What Comes After Serverless: How About Codeless?

Serverless lets you forget about servers; what if you could forget about the code too?

Yes, this joke has been made before, but I’m serious. In the same way that serverless lets backend developers “forget” about servers, what if “codeless” did the same, but for your application code.

In other words, what if API requests to your service included the code that the caller wants to be executed on the server?

Your backend could essentially become a “runtime” for client-provided code. GraphQL APIs in some ways approach this - the backend is an “execution environment” for a (well defined and structured) GraphQL query.
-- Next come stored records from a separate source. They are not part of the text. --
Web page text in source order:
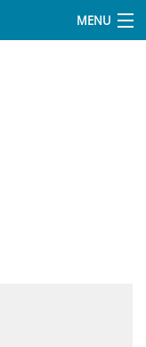
MENU
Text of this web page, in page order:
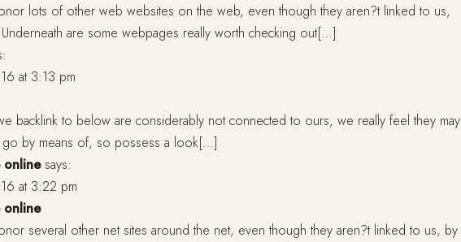
lots of other web websites on the web, even though they aren?t linked to us,
are some webpages really worth checking out[…]
at 3:13 pm
backlink to below are considerably not connected to ours, we really feel they may
go by means of, so possess a look[…]
online says:
at 3:22 pm
online
several other net sites around the net, even though they aren?t linked to us, by
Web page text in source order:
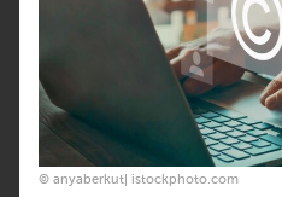
© anyaberkut| istockphoto.com
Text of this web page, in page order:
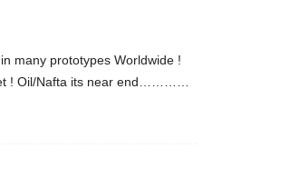
many prototypes Worldwide !
! Oil/Nafta its near end…………
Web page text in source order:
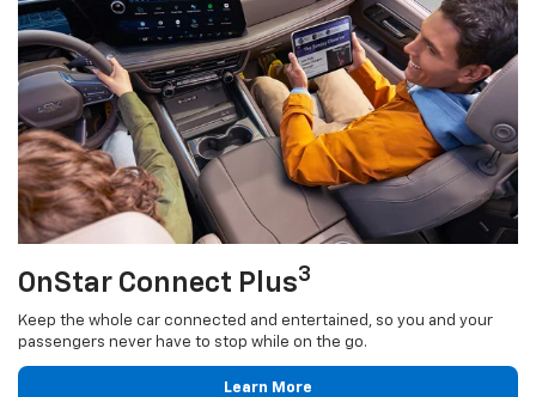
OnStar Connect Plus3
Keep the whole car connected and entertained, so you and your
passengers never have to stop while on the go.
Learn More

What if the “query language” became another programming language instead?

Example

A simple example is fairly easy to implement in Deno, which has built-in sandboxing features.
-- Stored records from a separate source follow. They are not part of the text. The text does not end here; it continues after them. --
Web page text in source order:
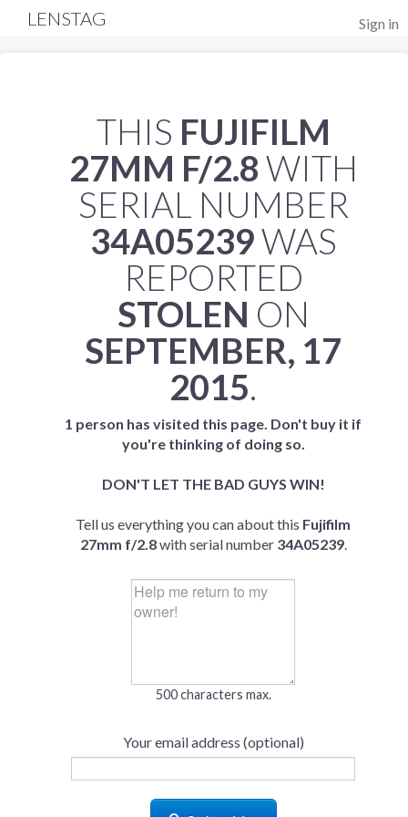
Sign in
LENSTAG
THIS FUJIFILM
27MM F/2.8WITH
SERIAL NUMBER
34A05239WAS
REPORTED
STOLEN ON
SEPTEMBER, 17
2015.
1 person has visited this page. Don't buy it if
you're thinking of doing so.
DON'T LET THE BAD GUYS WIN!
Tell us everything you can about this Fujifilm
27mm f/2.8with serial number 34A05239.
500 characters max.
Your email address (optional)

import { listenAndServe } from "https://deno.land/std@0.91.0/http/server.ts"
import { Status } from "https://deno.land/std@0.91.0/http/http_status.ts"
const HTTP_PORT = 8080;
const options = { hostname: "0.0.0.0", port: HTTP_PORT }
console.log(`HTTP server running on localhost:${HTTP_PORT}`)
listenAndServe(options, (request) => {
if (request.method !== "GET") {
request.respond({ status: Status.MethodNotAllowed, body: "must GET" })
return
}
const start = new Date()
const url = `https://${request.url.substring(1)}`
let completed = false
const p = Deno.run({
cmd: [ "deno", "run", url ],
stdout: "piped",
stderr: "null"
});
// pipe the stdout of the process to the http response
request.respond({ body: p.stdout })
// whenever the process exits, mark it as done
p.status().finally(() => {
completed = true
let elapsed = (new Date()).getTime() - start.getTime()
console.log({ url, time: `${elapsed}ms` })
})
// once the request is done (or canceled)
Deno.readAll(request.r).then(async () => {
// if the process hasn't completed, end it
if (!completed) p.kill(2)
})
// don't let requests run indefinitely
setTimeout(() => {
if (!completed) p.kill(2)
}, 10*1000)
});
view raw main.ts hosted with ❤ by GitHub

This is just an example to illustrate the point, use at your own risk!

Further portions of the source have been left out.